◆ PROBLEM TO WORK ON ◆
The entries below should appear again in your reply, word for word.
----
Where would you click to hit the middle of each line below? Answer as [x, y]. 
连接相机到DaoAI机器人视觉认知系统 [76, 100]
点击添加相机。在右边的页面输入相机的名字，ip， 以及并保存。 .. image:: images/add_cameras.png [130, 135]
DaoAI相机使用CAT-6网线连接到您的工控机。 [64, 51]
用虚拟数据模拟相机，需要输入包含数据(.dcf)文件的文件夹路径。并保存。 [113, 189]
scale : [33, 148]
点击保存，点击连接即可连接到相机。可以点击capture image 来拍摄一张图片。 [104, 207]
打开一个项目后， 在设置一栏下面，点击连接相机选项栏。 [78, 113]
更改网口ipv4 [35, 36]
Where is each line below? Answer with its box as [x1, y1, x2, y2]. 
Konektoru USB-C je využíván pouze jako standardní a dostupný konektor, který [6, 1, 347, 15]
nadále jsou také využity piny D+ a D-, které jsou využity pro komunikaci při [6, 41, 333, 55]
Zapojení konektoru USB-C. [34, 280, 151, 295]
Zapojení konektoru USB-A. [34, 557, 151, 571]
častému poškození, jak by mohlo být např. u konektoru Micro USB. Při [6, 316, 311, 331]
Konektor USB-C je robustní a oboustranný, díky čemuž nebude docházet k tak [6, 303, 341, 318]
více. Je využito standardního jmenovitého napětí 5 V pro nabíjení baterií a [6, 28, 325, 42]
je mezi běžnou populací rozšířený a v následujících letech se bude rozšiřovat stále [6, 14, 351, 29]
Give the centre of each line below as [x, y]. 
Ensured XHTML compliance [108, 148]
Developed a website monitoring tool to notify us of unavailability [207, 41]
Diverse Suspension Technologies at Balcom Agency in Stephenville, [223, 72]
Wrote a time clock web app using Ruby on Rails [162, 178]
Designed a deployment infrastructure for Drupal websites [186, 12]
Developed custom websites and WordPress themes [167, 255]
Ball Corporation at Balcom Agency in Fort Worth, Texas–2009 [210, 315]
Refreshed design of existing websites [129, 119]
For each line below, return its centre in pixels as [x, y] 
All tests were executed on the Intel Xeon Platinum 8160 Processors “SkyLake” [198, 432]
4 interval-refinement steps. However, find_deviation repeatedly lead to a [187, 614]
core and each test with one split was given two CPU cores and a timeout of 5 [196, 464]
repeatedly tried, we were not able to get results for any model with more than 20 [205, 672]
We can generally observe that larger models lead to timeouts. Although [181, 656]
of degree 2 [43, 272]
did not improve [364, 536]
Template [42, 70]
----
◆ PROBLEM SOLUTION ◆
Where would you click to hit the middle of each line below? Answer as [x, y]. 
连接相机到DaoAI机器人视觉认知系统 [76, 100]
点击添加相机。在右边的页面输入相机的名字，ip， 以及并保存。 .. image:: images/add_cameras.png [130, 135]
DaoAI相机使用CAT-6网线连接到您的工控机。 [64, 51]
用虚拟数据模拟相机，需要输入包含数据(.dcf)文件的文件夹路径。并保存。 [113, 189]
scale : [33, 148]
点击保存，点击连接即可连接到相机。可以点击capture image 来拍摄一张图片。 [104, 207]
打开一个项目后， 在设置一栏下面，点击连接相机选项栏。 [78, 113]
更改网口ipv4 [35, 36]
Where is each line below? Answer with its box as [x1, y1, x2, y2]. 
Konektoru USB-C je využíván pouze jako standardní a dostupný konektor, který [6, 1, 347, 15]
nadále jsou také využity piny D+ a D-, které jsou využity pro komunikaci při [6, 41, 333, 55]
Zapojení konektoru USB-C. [34, 280, 151, 295]
Zapojení konektoru USB-A. [34, 557, 151, 571]
častému poškození, jak by mohlo být např. u konektoru Micro USB. Při [6, 316, 311, 331]
Konektor USB-C je robustní a oboustranný, díky čemuž nebude docházet k tak [6, 303, 341, 318]
více. Je využito standardního jmenovitého napětí 5 V pro nabíjení baterií a [6, 28, 325, 42]
je mezi běžnou populací rozšířený a v následujících letech se bude rozšiřovat stále [6, 14, 351, 29]
Give the centre of each line below as [x, y]. 
Ensured XHTML compliance [108, 148]
Developed a website monitoring tool to notify us of unavailability [207, 41]
Diverse Suspension Technologies at Balcom Agency in Stephenville, [223, 72]
Wrote a time clock web app using Ruby on Rails [162, 178]
Designed a deployment infrastructure for Drupal websites [186, 12]
Developed custom websites and WordPress themes [167, 255]
Ball Corporation at Balcom Agency in Fort Worth, Texas–2009 [210, 315]
Refreshed design of existing websites [129, 119]
For each line below, return its centre in pixels as [x, y] 
All tests were executed on the Intel Xeon Platinum 8160 Processors “SkyLake” [198, 432]
4 interval-refinement steps. However, find_deviation repeatedly lead to a [187, 614]
core and each test with one split was given two CPU cores and a timeout of 5 [196, 464]
repeatedly tried, we were not able to get results for any model with more than 20 [205, 672]
We can generally observe that larger models lead to timeouts. Although [181, 656]
of degree 2 [43, 272]
did not improve [364, 536]
Template [42, 70]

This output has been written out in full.